==== DATA FOR ANALYSIS
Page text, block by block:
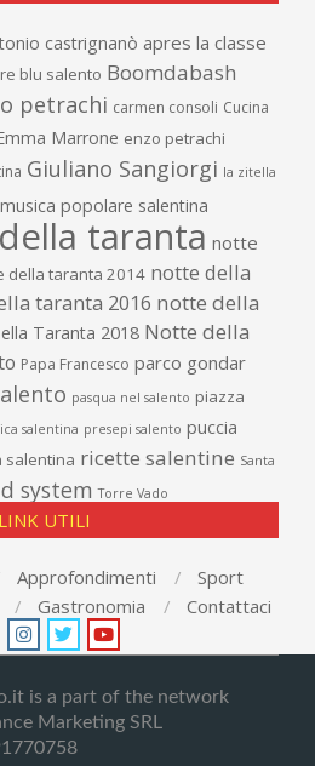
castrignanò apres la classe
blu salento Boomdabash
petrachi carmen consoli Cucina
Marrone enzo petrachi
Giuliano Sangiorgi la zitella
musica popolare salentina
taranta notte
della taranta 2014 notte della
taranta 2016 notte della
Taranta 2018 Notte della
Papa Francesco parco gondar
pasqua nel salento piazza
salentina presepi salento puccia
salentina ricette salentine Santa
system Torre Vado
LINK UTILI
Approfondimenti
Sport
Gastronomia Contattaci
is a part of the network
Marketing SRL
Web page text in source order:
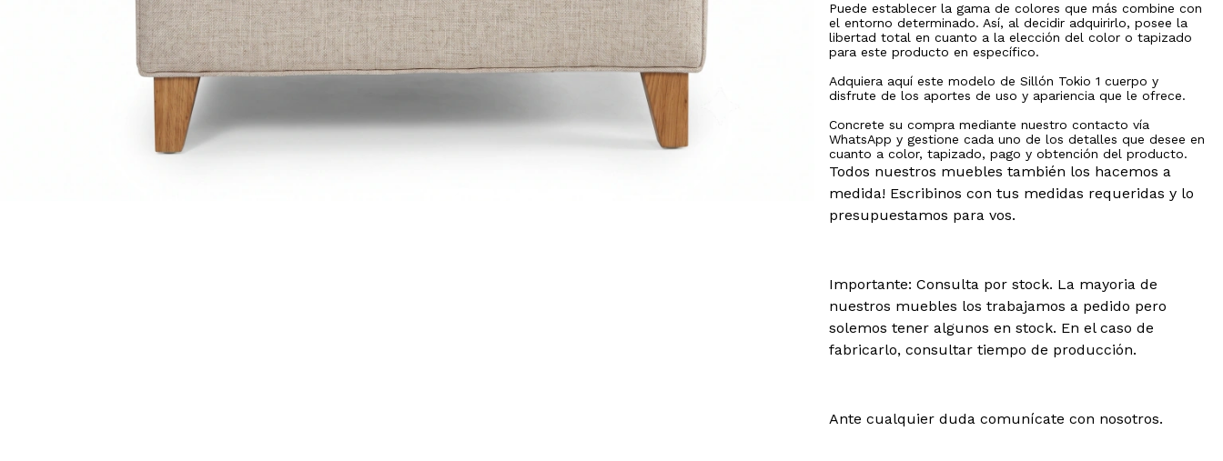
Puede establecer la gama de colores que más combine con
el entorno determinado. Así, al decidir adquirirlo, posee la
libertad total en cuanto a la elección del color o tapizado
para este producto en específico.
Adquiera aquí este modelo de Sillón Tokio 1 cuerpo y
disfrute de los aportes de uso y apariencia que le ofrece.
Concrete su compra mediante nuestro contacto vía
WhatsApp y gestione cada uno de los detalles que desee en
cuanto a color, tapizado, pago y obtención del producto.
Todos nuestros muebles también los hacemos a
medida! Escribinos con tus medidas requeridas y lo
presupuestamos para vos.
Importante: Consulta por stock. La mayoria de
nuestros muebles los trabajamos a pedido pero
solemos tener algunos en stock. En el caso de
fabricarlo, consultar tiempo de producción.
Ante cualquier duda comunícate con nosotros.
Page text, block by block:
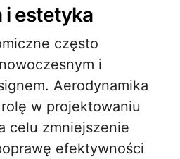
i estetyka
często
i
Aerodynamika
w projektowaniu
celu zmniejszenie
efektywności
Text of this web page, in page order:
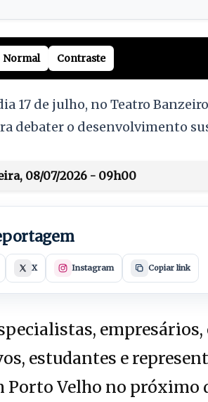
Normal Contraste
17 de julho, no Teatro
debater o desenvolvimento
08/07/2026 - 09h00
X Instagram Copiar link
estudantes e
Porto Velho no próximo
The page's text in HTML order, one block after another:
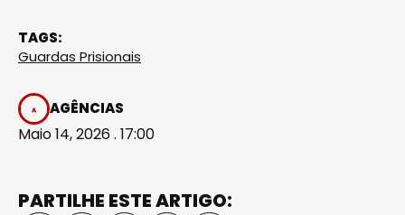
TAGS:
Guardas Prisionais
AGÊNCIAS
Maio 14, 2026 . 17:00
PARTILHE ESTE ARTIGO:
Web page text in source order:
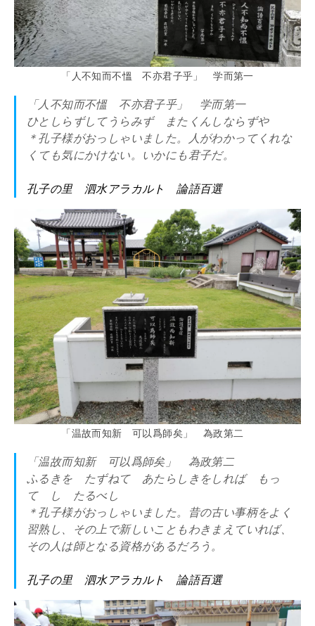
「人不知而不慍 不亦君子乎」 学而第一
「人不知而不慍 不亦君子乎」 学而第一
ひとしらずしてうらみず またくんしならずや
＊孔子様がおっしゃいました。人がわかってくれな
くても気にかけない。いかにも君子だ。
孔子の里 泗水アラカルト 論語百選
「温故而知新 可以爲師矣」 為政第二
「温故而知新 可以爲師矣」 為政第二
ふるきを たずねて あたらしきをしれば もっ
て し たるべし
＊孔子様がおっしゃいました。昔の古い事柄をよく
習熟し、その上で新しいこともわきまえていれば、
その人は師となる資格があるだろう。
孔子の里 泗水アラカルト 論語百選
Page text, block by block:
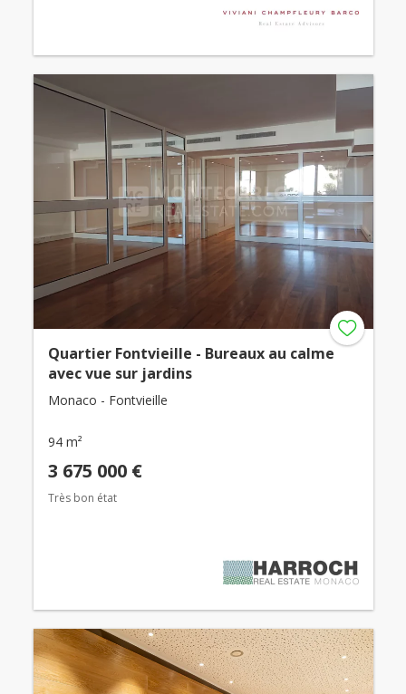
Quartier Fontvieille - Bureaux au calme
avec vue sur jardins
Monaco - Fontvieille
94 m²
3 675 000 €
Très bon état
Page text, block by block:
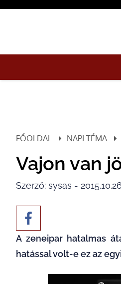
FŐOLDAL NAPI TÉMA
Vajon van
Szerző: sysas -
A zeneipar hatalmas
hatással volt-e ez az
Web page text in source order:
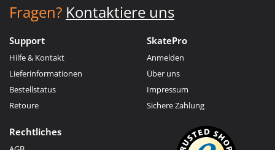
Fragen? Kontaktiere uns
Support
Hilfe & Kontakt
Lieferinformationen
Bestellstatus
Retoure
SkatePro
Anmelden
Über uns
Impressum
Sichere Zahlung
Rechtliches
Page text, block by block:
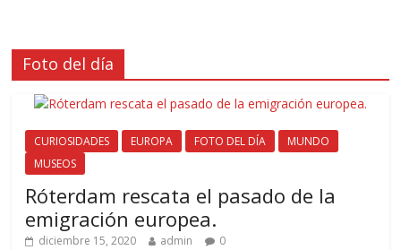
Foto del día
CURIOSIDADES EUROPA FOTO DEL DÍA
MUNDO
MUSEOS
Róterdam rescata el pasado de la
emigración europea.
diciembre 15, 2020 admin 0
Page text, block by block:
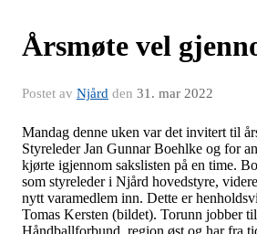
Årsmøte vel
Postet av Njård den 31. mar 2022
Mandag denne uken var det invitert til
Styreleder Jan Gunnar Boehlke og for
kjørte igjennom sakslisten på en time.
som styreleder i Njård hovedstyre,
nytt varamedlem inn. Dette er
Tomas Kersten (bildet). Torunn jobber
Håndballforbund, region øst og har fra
========
- WHAT IS EXPECTED:
Nothing but the lines from the first line of the data through the line with "efektywności" belongs in the answer, copied exactly and without pictures.

- SOLUTION FOR THIS TASK:
Page text, block by block:
castrignanò apres la classe
blu salento Boomdabash
petrachi carmen consoli Cucina
Marrone enzo petrachi
Giuliano Sangiorgi la zitella
musica popolare salentina
taranta notte
della taranta 2014 notte della
taranta 2016 notte della
Taranta 2018 Notte della
Papa Francesco parco gondar
pasqua nel salento piazza
salentina presepi salento puccia
salentina ricette salentine Santa
system Torre Vado
LINK UTILI
Approfondimenti
Sport
Gastronomia Contattaci
is a part of the network
Marketing SRL
Web page text in source order:
Puede establecer la gama de colores que más combine con
el entorno determinado. Así, al decidir adquirirlo, posee la
libertad total en cuanto a la elección del color o tapizado
para este producto en específico.
Adquiera aquí este modelo de Sillón Tokio 1 cuerpo y
disfrute de los aportes de uso y apariencia que le ofrece.
Concrete su compra mediante nuestro contacto vía
WhatsApp y gestione cada uno de los detalles que desee en
cuanto a color, tapizado, pago y obtención del producto.
Todos nuestros muebles también los hacemos a
medida! Escribinos con tus medidas requeridas y lo
presupuestamos para vos.
Importante: Consulta por stock. La mayoria de
nuestros muebles los trabajamos a pedido pero
solemos tener algunos en stock. En el caso de
fabricarlo, consultar tiempo de producción.
Ante cualquier duda comunícate con nosotros.
Page text, block by block:
i estetyka
często
i
Aerodynamika
w projektowaniu
celu zmniejszenie
efektywności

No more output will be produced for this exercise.